<<<<

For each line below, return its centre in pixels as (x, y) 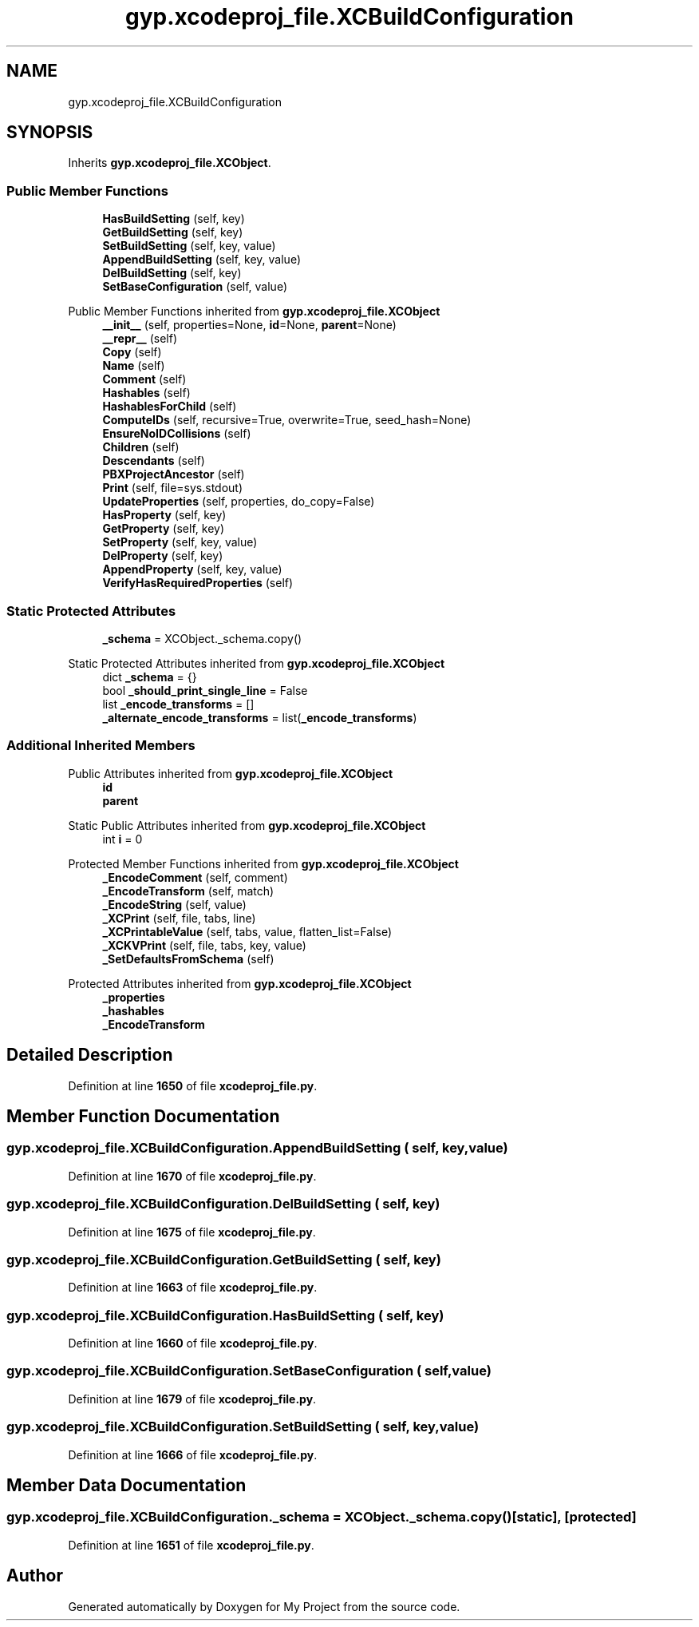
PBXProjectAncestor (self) (174, 474)
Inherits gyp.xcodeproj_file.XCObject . (170, 163)
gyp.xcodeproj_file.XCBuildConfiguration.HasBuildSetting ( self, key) (225, 1315)
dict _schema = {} (150, 677)
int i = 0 (122, 839)
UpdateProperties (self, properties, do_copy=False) (239, 502)
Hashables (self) (146, 393)
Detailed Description (90, 1055)

>>>>

[ACTIVITY] Where does the word "self" appear in the records? Copy every line that holds it.

[EXERCISE SOLUTION]
PBXProjectAncestor (self) (174, 474)
gyp.xcodeproj_file.XCBuildConfiguration.HasBuildSetting ( self, key) (225, 1315)
UpdateProperties (self, properties, do_copy=False) (239, 502)
Hashables (self) (146, 393)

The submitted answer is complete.